第444章 回忆总想哭
“王公公~”百里笙故意提高了声音,待人进来后才低声道:“去将外面那些人的名字都悄悄记下来。”
“得勒,知道了娘娘。”
王公公正欲走,百里笙又提高了声音:“放他们离开吧,人,本妃已经找到了!”
屋外的人皆是舒了口气,昨晚叫过来的时候,他们心中就有些猜测,难不成皇后娘娘早产,是有人耍手艺?
今日一听百里笙这话,果然如此。
看来,就是方才叫进去的那三人其中一个了。
这些宫人也得了叶淮冉不少恩惠,心中对她多是感激和爱戴,没想到竟然会有人对这么善良的皇后娘娘动手!
“皇后可是咱们皇上的心头肉,这马上要诞下皇嗣了,那人也是大胆,竟然在这个节骨眼动手,怕不是项上人头不想要了!”
“可不是吗!皇后娘娘平日里对咱们多好啊,依我看啊,就是那丫头想要登上妃位了吧!”
“毕竟皇上自打娶了皇后娘娘后,就没有纳妃了。”
外面站着的人你一言我一语的猜测着,惹的王公公冷了脸:“还不快走,在这儿议论什么!扰了皇上皇后,有你们好看的!”
这些人瞬间噤了声,这才一哄而散了。
倒是可怜了屋内的三个小可怜,面面相觑,心生惶恐,不停的磕头认错:“皇后娘娘,王妃娘娘,真的不是我们啊!我们是清白的~”
百里笙一笑:“烦心吧,本妃不会冤枉一个好人,也不会放过一个坏人,是不是你们,过几天就知道了,都先回去吧,该干啥干啥去。”
“回去?娘娘还是问清楚吧!现在肯定所有人都怀疑我们三个是凶手,这罪名我们背不起啊!”
“行了,快回去了,再多问一句,那不如现在就将你们关在天牢?”
这可吓坏了这三个丫头,忙起身退出了宫殿。
等他们出去后,叶淮冉才缓缓问道:“王妃这是,想了什么好主意?”
百里笙伸手给他探了探体温,有些微微发热,倒还算正常。
“现在还不清楚那人为什么对你动手,但……我估计不是冲着你来的。”
“此话怎讲?”厉轲诧异,这毒药都喂到叶淮冉嘴里了,不是冲着她来的,又是冲着谁去的?
“皇上,你想,若现在你是后宫的妃子,有机会对怀着龙嗣的皇后动手,会用什么药。”
“鹤顶红,砒霜,自然是剧毒之……”
厉轲这一说,厉轲明白了百里笙的意思,那人若真的是想对叶淮冉动手,大可直接用剧毒之药置他于死地。
偏偏用了寒毒,这毒也只能害死她腹中的孩子罢了。
“那这人,是冲着孩子去的?”
“不,”百里笙摇摇头:“如果冲着孩子去的,能弄来寒毒的人,自然也能弄来能直接让孩子胎死腹中的药,这寒毒只能算是催化剂,催孩子早点出来罢了。”

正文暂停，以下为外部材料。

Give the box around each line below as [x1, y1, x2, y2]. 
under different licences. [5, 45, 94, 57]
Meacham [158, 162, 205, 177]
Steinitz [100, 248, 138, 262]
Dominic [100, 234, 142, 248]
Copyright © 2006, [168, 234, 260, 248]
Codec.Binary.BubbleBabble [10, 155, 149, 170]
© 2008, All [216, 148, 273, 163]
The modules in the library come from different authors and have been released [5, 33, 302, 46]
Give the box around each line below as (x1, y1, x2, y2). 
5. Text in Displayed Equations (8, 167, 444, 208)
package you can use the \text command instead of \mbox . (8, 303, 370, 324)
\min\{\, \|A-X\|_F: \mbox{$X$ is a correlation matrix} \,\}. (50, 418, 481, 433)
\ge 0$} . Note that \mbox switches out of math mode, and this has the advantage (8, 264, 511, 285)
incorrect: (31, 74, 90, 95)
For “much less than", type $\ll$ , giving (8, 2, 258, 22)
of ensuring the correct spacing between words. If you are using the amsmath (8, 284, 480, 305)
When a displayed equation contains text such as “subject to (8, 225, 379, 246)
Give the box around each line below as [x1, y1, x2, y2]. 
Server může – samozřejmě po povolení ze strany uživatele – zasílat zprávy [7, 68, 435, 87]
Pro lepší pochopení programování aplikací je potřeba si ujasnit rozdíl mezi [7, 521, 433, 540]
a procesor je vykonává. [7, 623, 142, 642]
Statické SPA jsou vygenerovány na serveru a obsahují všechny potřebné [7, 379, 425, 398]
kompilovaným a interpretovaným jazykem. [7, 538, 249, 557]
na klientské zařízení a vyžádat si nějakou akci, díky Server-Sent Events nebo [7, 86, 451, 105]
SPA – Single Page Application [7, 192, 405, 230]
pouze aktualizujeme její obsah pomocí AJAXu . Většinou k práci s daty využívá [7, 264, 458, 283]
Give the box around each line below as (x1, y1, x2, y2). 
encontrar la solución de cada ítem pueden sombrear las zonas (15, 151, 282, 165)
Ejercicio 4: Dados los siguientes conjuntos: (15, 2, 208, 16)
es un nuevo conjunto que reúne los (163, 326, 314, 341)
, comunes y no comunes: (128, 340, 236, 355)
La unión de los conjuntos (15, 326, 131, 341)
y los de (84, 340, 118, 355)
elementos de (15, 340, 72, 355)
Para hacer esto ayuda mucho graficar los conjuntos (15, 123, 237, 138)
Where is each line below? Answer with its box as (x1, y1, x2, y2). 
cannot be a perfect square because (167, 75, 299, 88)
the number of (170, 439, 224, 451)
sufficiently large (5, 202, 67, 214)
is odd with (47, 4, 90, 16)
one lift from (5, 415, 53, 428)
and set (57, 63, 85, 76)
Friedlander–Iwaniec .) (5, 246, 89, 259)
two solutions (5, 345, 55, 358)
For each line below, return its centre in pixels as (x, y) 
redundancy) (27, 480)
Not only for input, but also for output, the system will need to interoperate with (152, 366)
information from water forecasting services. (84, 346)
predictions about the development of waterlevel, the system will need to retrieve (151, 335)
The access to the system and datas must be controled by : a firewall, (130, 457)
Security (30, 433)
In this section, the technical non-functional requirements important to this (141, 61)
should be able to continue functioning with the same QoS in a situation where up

厉峻一直沉默的站在一侧,忽而想起了什么:“阿笙的意思是,那人实则是用了调虎离山之术?故意将我们引致宫中,其实是想在别处动手?”
“知我者,非王爷莫属!”
这虽然只是个猜测,但百里笙的只觉告诉她,事实正是如此。
厉轲虽是觉得有些荒谬,但他相信百里笙,便允她去查这件事。
“想来宫中一定已经混入了奸细,皇上切莫打草惊蛇。等着下一步动作。”
今日百里笙对外宣称人已经抓到了自然是有原因的。
若是藏在暗处的人不了解她,定会以为她也不过如此,随便找个人就治罪了。
一旦有了这种想法,那人一定会放松警惕,等到再次作案的时候,势必会更大胆。
到时候,等他露出了一妞妞马脚,百里笙就会连根拔起,将其抓出来,一举歼灭!
“现在你呢,就好好养身子,抓内鬼这事,就交给我了。”百里笙拍拍叶淮冉的肩膀:“孩子再有两个月就要生了,可不能马虎了。”

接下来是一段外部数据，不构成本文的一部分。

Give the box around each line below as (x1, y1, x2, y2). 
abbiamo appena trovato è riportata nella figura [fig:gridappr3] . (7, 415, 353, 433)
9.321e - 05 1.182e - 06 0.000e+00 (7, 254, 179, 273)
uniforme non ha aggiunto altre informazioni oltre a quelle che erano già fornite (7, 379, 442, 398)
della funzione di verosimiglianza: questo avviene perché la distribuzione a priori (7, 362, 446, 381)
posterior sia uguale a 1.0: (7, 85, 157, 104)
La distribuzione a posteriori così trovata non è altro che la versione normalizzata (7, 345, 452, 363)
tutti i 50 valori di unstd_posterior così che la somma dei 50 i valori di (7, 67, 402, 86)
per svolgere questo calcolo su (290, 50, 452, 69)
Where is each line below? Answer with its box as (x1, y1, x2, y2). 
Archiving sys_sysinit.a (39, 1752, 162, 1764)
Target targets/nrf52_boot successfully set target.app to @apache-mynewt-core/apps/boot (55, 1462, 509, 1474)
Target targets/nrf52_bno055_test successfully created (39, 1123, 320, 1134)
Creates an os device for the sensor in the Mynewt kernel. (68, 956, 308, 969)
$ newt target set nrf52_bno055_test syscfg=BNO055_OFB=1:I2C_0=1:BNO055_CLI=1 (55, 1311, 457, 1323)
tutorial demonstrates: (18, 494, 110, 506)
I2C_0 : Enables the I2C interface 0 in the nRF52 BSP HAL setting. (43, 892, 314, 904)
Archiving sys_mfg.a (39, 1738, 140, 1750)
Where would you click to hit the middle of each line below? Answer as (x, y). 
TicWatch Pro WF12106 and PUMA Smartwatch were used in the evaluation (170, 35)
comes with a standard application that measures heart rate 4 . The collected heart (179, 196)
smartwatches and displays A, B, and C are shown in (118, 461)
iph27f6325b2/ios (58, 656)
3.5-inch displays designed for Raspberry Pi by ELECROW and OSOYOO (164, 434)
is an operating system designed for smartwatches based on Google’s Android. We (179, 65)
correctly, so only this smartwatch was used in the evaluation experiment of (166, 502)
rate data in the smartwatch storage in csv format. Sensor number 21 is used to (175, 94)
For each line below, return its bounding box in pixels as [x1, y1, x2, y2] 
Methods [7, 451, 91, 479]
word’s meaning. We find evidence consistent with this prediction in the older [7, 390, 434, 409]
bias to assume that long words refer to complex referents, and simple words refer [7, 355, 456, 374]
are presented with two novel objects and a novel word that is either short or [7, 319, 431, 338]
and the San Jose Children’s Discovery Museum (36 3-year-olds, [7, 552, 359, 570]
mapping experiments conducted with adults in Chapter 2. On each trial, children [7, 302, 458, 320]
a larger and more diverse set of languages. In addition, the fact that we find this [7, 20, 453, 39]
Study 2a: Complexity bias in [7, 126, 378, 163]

“皇上,还有你也是,一定要派身侧最亲信的人,寸步不离的照顾娘娘,从衣食住行,无论哪一头都不能再马虎了。”
“皇嫂教训的是,有了这次教训,朕已经知道了。”
百里笙又给叶淮冉检查了一遍身体,而后嘱咐沫儿一定要亲自煎药,药不能离开她视线半分,这才离开。
出宫之时,厉峻问百里笙:“可想回家看看?”
“回家,我们每天……你是说,尚书府?”
百里笙眸中一亮:“父亲回去了?”
厉峻颔首:“岳父已经恢复了兵部尚书一职位,现在应该已经回到府中了。”
这尚书府说起来也是她的娘家,对那座府,百里笙是没有感情的。
可对百里绩,到底算是自己在这个世界的父亲,这也算是尚书府给她留下的唯一念想了。
“回去看看吧。”
诺大的府,现在只剩百里绩一人了,想来他在府中也该是孤寂无比。
等二人到了尚书府,果然不出所料。
百里绩在淮南的时候,已经自己生活惯了,不习惯再有人伺候在身侧。
所以厉轲想要分来的侍卫婢女,他一个都没要。
尚书府已经许久无人,经久失修,就连大门都已经结满了蜘蛛网。
“不说这是尚书府,我还以为是我先前生活的地方呢。”百里笙故意揶揄道。
这倒是提起了厉峻心头的伤心事,若是百里笙不说,他几乎都已经快忘了那五年。
将她一个人孤零零的扔到清冷的院子里,任由她自生自灭。
那时候也不知自己在倔强什么,明明不喜欢那个毒妇,偏要把宁文君留在身侧,好似要故意气百里笙,好让她对自己热情一些。
那时候厉峻不明白,现在一想,什么都清楚了。
他只不过,是想要看到百里笙吃醋,想要看到她对自己的在乎罢了。
可没想到,一连五年,百里笙一出府,竟是要给他休书,要和离,这可还得了……
“小伙子,该不是陷入回忆中出不来了吧?”此情此景,倒是让百里笙想起那句歌词来:“回忆总想哭~”
百里笙拽拽厉峻的袖子,他不知在想什么,竟是走神了?
厉峻满脸歉疚的看着百里笙:“阿笙,是我欠你的,那时候我——”
“停!”百里笙无奈一笑:“好哥哥,以前的事都过去了,你不必为此觉得愧疚或者自责,我都快忘了。”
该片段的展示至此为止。